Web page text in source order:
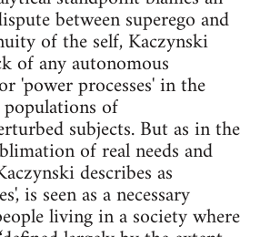
between superego and
of the self, Kaczynski
of any autonomous
'power processes' in the
of
subjects. But as in the
of real needs and
describes as
is seen as a necessary
living in a society where
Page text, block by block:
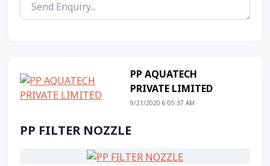
PP AQUATECH
PRIVATE LIMITED
9/21/2020 6:05:37 AM
PP FILTER NOZZLE
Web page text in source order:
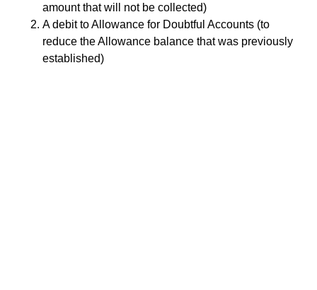
amount that will not be collected)
A debit to Allowance for Doubtful Accounts (to
reduce the Allowance balance that was previously
established)
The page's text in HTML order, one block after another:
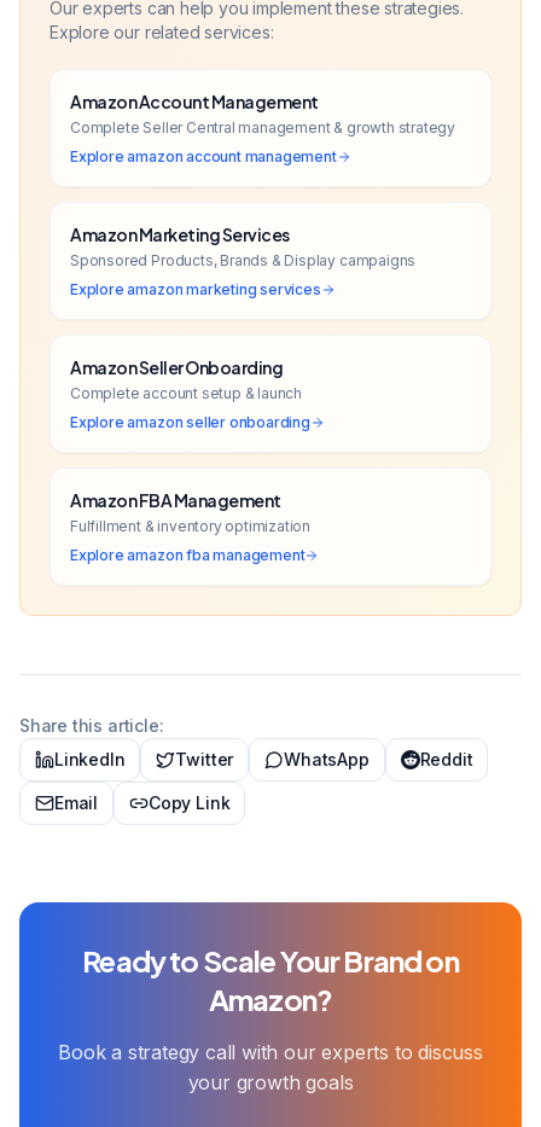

**REQUIRED ACTION**
The response must restate each line of the material above exactly and contain no images.

**SOLUTION TO THIS EXERCISE**
Web page text in source order:
between superego and
of the self, Kaczynski
of any autonomous
'power processes' in the
of
subjects. But as in the
of real needs and
describes as
is seen as a necessary
living in a society where
Page text, block by block:
PP AQUATECH
PRIVATE LIMITED
9/21/2020 6:05:37 AM
PP FILTER NOZZLE
Web page text in source order:
amount that will not be collected)
A debit to Allowance for Doubtful Accounts (to
reduce the Allowance balance that was previously
established)
The page's text in HTML order, one block after another:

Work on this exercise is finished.